The City’s Human Settlements Directorate is expected to deliver projects to the value of almost R2,7 billion over the next three years as part of its continued efforts to improve the lives of Cape Town’s more vulnerable residents. Ongoing land invasions, the illegal occupation of buildings and calls by some to invade land or illegally occupy State-, City- or privately-owned land and buildings hold great risks for housing delivery in Cape Town.

Illegal invasions and the occupation of property that does not belong to the occupiers or where no permission has been given for them to occupy is illegal. These actions illegal and they cause more harm than good.

The high jacking of buildings through the illegal occupation of City- and other government-owned properties is becoming a trend, not only within the Cape Town metro but nationwide too. This cannot be tolerated since it directly impacts on the provision of housing within our city.
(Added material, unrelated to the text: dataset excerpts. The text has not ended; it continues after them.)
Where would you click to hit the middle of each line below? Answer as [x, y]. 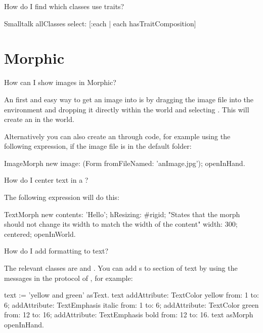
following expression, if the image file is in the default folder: [98, 146]
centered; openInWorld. [40, 234]
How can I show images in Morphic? [60, 82]
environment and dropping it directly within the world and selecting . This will [127, 109]
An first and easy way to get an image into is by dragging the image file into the [129, 99]
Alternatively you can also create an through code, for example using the [117, 136]
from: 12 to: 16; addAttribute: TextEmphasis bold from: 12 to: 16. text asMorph [129, 315]
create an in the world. [39, 119]

The City will take whatever actions are necessary to prevent the illegal occupation of its property.

Affordable housing pledge

The City, as one of the stakeholders, remains committed to driving more affordable and social housing opportunities around Cape Town’s city centres on suitable sites such as the Salt River Market site, the Woodstock Hospital site and the Pine Road site, as well as other suitable areas across the city while following due process. For instance, the Woodstock Hospital site has been earmarked for social housing opportunities but the planning of these opportunities can only formally commence once the acquisition of the property from the Western Cape Government has been approved by Council.
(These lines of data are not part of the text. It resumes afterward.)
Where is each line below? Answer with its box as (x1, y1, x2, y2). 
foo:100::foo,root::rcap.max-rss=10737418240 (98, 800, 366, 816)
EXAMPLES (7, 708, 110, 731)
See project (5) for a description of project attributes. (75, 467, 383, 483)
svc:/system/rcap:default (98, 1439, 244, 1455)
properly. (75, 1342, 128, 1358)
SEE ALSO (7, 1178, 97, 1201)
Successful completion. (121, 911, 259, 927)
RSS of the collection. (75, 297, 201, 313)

The City has commissioned a feasibility analysis for the redevelopment of the Woodstock Hospital. A team of construction consultants is busy with the analysis and the City is awaiting the outcome of this analysis.

However, the development of the Woodstock Hospital is under severe pressure due to the illegal occupation of the building, despite the City obtaining an interdict to prevent further illegal occupation.

Assessment of land continues

The City will continue to assess City-owned land, including suitable land in and near the Cape Town CBD, to determine whether some of these properties could be developed for housing opportunities.

Cape Town is a place for all. We are committed to inclusivity and will keep on exploring all possibilities to provide more affordable housing opportunities for our residents.